EXERCISE DETAILS:
Repeat the data exactly. Pictures are not part of the copy.

[RECORDS SHOWN — start]

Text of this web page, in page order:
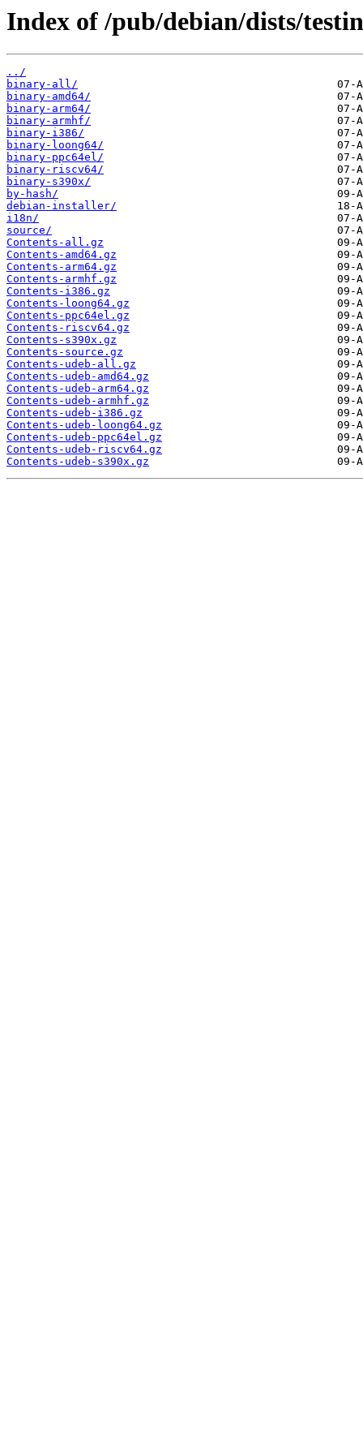
Index of /pub/debian/dists/
../
binary-all/
binary-amd64/
binary-arm64/
binary-armhf/
binary-i386/
binary-loong64/
binary-ppc64el/
binary-riscv64/
binary-s390x/
by-hash/
debian-installer/
i18n/
source/
Contents-all.gz
Contents-amd64.gz
Contents-arm64.gz
Contents-armhf.gz
Contents-i386.gz
Contents-loong64.gz
Contents-ppc64el.gz
Contents-riscv64.gz
Contents-s390x.gz
Contents-source.gz
Contents-udeb-all.gz
Contents-udeb-amd64.gz
Contents-udeb-arm64.gz
Contents-udeb-armhf.gz
Contents-udeb-i386.gz
Contents-udeb-loong64.gz
Contents-udeb-ppc64el.gz
Contents-udeb-riscv64.gz
Contents-udeb-s390x.gz

[RECORDS SHOWN — finish]

RESPONSE TO THE EXERCISE:
Text of this web page, in page order:
Index of /pub/debian/dists/
../
binary-all/
binary-amd64/
binary-arm64/
binary-armhf/
binary-i386/
binary-loong64/
binary-ppc64el/
binary-riscv64/
binary-s390x/
by-hash/
debian-installer/
i18n/
source/
Contents-all.gz
Contents-amd64.gz
Contents-arm64.gz
Contents-armhf.gz
Contents-i386.gz
Contents-loong64.gz
Contents-ppc64el.gz
Contents-riscv64.gz
Contents-s390x.gz
Contents-source.gz
Contents-udeb-all.gz
Contents-udeb-amd64.gz
Contents-udeb-arm64.gz
Contents-udeb-armhf.gz
Contents-udeb-i386.gz
Contents-udeb-loong64.gz
Contents-udeb-ppc64el.gz
Contents-udeb-riscv64.gz
Contents-udeb-s390x.gz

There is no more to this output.